** Opening SOURCE MATERIAL block **

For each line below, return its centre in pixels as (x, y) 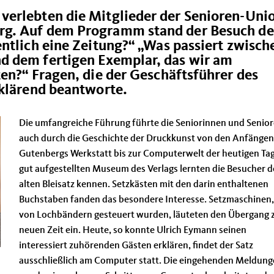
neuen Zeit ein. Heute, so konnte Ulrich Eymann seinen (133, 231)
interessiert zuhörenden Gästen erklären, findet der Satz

** Closing SOURCE MATERIAL block **
** Opening SOURCE MATERIAL block **

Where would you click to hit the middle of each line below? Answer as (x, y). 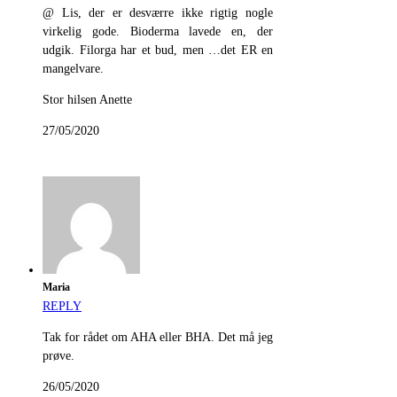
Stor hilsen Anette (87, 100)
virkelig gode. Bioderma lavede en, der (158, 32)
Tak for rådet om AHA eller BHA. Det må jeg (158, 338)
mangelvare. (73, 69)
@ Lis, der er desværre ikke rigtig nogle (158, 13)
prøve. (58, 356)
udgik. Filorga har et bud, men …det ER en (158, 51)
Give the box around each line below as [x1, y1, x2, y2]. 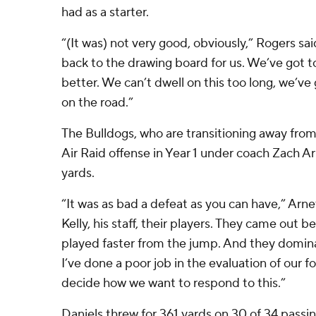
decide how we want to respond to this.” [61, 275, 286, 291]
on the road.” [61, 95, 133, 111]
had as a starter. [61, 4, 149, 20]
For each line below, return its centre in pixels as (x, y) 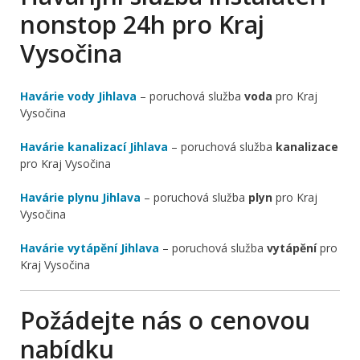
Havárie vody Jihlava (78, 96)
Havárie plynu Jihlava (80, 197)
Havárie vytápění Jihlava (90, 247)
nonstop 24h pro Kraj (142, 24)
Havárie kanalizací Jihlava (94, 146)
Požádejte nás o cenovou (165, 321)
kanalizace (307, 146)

** Closing SOURCE MATERIAL block **

| REQUIREMENT |
If a line in the records contains the word "Havárie", copy it out.

| SOLUTION TO THE EXERCISE |
Havárie vody Jihlava (78, 96)
Havárie plynu Jihlava (80, 197)
Havárie vytápění Jihlava (90, 247)
Havárie kanalizací Jihlava (94, 146)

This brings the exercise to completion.